Pour la première fois de manière aussi forte, la présidente du Front national a pris la parole pour critiquer clairement la déclaration de son père. Elle confiait dimanche, en exclusivité au Figaro: « Je suis convaincue que le sens donné à ses propos relève d'une interprétation malveillante. Il n'en demeure pas moins que, avec la très longue expérience qui est celle de Jean-Marie Le Pen, ne pas avoir anticipé l'interprétation qui serait faite de cette formulation est une faute politique dont le Front national subit les conséquences. Si cette polémique peut avoir une retombée positive, c'est celle de me permettre de rappeler que le Front national condamne de la manière la plus ferme toute forme d'antisémitisme, de quelque nature que ce soit ».

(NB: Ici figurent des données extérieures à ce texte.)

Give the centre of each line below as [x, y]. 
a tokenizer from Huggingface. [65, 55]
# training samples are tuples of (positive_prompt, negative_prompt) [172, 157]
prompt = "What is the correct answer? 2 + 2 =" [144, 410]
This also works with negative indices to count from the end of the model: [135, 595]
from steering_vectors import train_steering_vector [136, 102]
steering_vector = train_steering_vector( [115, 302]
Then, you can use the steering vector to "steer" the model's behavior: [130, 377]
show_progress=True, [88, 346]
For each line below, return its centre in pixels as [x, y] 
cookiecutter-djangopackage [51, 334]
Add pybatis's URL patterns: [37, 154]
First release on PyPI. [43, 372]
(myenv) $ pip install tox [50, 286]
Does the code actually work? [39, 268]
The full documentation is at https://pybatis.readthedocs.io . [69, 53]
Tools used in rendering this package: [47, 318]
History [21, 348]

Répliquant au désaveu de sa fille Marine concernant une vidéo publiée vendredi sur le site du Front national, dans laquelle il suggérait de faire une « fournée » d'artistes anti-fn, Jean-Marie Le Pen a déclaré aux micros de RMC que « la faute politique » était de « s'aligner sur la pensée unique ». « Je considère que la faute politique, c'est ceux qui se sont alignés sur la pensée unique. Ils voudraient ressembler aux autres partis politiques. Si c'est le vœu d'un certain nombre de dirigeants du Fn, ils ont réussi. C'est eux qui ont fait une faute politique, pas moi », a affirmé Jean-Marie Le Pen.

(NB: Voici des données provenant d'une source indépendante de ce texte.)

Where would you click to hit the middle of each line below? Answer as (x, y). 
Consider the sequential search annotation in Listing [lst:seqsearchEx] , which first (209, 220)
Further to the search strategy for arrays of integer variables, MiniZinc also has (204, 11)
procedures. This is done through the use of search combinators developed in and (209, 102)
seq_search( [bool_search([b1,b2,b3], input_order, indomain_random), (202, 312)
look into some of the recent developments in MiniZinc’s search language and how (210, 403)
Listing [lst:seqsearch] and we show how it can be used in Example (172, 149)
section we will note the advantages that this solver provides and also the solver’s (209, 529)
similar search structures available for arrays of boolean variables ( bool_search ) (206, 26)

Une polémique interne à aborder avec l’esprit critique pour ne pas être dupe des indignations et instrumentalisations qui vont augmenter vis-à-vis d’un Fn en ascension dans la traque permanente des médias aux propos non conformes. Certes cette traque n’a pas servi à grand chose face aux échecs du système dans tous les domaines. Mais les théoriciens de la diabolisation et du cordon sanitaire n’ont pas renoncé. Jean-Marie Le Pen le sait et son dernier dérapage est une sorte de botte de Nevers ou coup de Jarnac à certains qui veulent lui transformer son « Fn ».